FIG 2: WORKING OF NEWS AGGREGATOR 


4. METHODOLOGY: 
> The following methodology was used in the news aggregator. 


> Firstly, the URL of the webpage is required to be accessed to fetch the content. URLs were stored in a 
python dictionary 


> For getting the HTML structure of the website, the HTTP connection has to be established to the web server. 


> Web pages of news articles have a basic html structure, and which can be accessed and then required data 
can be fetched using python libraries. 


> Then the scraped article was stored in the database. 


The following system was created using python and Django 

> To get started, python with the following libraries needs to be installed - requests, Django. And scrapy is 
used i.e. (Scrapy is an open-source and collaborative framework for extracting the data you need from 
websites in a fast and simple manner.) 


> Next step is to create a web app to showing the news. Web apps have been developed using Django in the 
backend and HTML, CSS and JS in the frontend. 


> Then the next step is to create the web scraper for the news portals. Since different websites have different 
structure, we cannot use the same scraper for all news portals, due to this different web scraper was created 
for the different websites. 


> Then web scraper and Web app were integrated to make the system. 
> Then the articles are filtered according to the user’s preference and rendered to the news feed. 


We used the programming language i.e. python for the project. Python is a widely used general-purpose, high 
level programming language. It was created by Guido van Rossum in 1991 and further developed by the Python 
Software Foundation. It was designed with an emphasis on code readability, and its syntax allows programmers 
to express their concepts in fewer lines of code. 

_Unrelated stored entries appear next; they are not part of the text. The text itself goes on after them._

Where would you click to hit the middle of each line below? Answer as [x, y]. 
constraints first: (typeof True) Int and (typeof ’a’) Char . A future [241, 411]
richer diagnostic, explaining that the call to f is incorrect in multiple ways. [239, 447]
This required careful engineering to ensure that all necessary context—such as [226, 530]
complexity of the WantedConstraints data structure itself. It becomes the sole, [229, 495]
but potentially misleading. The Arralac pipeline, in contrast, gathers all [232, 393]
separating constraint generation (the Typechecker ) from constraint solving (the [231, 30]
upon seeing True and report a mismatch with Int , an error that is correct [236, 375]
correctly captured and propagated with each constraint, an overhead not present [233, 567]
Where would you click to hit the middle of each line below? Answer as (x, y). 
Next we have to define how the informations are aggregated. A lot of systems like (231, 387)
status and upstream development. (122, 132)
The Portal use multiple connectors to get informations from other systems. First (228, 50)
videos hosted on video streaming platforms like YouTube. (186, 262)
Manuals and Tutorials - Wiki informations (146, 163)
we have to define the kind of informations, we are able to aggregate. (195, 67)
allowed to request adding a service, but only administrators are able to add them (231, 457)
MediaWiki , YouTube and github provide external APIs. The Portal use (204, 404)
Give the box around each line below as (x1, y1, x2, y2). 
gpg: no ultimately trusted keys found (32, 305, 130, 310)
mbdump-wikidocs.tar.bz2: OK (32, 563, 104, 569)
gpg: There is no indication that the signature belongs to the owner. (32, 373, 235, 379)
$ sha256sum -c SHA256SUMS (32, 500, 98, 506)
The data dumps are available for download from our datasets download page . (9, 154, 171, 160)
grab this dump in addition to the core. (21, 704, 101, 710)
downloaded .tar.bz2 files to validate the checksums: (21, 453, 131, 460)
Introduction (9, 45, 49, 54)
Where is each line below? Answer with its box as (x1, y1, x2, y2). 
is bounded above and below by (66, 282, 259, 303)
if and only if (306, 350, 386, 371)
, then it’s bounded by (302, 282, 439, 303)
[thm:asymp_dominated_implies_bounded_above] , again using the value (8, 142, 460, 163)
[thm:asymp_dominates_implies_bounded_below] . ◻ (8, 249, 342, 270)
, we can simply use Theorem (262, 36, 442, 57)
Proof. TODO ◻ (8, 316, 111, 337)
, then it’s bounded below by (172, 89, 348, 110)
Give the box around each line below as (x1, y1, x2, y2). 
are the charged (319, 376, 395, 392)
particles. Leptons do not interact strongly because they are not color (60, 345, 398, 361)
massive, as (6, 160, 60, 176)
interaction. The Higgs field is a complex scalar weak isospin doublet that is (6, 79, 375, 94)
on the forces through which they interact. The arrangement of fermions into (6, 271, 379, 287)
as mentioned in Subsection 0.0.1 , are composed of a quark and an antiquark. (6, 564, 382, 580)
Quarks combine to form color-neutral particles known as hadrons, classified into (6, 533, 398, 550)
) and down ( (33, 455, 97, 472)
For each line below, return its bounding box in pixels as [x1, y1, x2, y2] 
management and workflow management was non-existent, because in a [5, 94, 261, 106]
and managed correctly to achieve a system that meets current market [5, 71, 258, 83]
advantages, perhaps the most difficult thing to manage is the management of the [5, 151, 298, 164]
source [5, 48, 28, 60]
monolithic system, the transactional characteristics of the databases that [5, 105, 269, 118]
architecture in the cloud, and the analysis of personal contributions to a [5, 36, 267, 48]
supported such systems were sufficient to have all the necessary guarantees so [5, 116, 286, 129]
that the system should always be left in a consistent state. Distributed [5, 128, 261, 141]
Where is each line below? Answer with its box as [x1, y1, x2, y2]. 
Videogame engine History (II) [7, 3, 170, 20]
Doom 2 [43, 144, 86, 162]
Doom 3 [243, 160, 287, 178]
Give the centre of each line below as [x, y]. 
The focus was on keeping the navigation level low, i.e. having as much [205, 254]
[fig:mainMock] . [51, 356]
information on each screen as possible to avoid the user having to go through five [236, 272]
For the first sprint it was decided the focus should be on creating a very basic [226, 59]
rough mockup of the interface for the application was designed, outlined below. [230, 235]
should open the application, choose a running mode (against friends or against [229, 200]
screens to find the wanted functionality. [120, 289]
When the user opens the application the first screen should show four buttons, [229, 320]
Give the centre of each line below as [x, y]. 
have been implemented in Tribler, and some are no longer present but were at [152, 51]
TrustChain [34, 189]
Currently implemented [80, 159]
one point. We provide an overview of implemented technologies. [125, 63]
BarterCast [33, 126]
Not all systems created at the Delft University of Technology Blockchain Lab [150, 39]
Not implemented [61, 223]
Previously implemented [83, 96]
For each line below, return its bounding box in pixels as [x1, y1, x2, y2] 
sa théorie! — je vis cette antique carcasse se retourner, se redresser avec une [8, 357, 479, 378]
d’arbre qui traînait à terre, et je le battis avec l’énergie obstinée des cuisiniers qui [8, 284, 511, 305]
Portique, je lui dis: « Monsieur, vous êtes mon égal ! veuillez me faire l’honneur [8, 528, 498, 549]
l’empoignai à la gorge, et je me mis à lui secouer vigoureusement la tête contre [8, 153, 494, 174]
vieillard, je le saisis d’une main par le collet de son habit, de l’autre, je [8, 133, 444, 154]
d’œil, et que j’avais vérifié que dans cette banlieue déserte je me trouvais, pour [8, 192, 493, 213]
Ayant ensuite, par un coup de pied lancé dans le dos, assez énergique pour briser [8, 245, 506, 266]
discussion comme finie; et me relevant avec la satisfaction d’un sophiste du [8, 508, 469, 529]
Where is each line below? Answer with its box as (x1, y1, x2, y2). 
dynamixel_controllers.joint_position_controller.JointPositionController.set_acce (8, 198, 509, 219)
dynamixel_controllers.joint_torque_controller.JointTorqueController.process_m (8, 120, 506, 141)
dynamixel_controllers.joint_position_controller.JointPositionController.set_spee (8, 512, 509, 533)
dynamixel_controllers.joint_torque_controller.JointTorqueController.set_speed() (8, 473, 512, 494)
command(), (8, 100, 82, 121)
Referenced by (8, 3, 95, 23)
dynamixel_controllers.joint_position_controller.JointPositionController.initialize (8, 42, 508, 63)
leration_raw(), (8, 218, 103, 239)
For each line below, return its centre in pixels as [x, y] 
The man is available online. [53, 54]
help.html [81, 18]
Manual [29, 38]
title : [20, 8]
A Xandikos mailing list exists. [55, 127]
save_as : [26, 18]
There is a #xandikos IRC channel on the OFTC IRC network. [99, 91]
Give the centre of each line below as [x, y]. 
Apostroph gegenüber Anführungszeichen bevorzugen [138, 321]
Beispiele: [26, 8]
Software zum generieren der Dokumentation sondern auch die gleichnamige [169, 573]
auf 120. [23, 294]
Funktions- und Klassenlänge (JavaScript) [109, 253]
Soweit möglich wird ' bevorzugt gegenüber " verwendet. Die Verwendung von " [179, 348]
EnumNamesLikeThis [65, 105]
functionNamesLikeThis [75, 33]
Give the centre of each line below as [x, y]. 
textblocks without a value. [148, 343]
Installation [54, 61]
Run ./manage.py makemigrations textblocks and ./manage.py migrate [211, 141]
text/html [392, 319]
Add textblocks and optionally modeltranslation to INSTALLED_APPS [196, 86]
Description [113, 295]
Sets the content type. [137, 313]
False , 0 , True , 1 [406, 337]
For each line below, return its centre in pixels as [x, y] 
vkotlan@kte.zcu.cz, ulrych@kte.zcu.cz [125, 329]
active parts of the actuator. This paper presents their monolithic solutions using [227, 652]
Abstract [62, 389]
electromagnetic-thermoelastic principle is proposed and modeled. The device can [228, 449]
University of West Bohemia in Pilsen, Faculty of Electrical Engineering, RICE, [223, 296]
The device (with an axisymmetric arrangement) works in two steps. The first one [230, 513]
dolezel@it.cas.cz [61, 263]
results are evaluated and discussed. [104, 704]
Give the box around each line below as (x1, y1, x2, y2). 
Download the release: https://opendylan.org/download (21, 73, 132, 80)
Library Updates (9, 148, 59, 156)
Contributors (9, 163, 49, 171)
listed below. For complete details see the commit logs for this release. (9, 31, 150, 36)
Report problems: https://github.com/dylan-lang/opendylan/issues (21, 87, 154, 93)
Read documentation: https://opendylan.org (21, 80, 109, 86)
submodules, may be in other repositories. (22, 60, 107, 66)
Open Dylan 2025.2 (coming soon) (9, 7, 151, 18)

Python is a programming language that lets you work quickly and integrate systems more efficiently. It is an 
open source general purpose programming language with thousands of open source libraries for different range 
of works, which makes it easy to do a variety of work from web development to web scraping. Using these 
libraries made it easy to implement the system and reduced the size of code which made the code readable to 
other individuals. And because of these features python was chosen to implement this project.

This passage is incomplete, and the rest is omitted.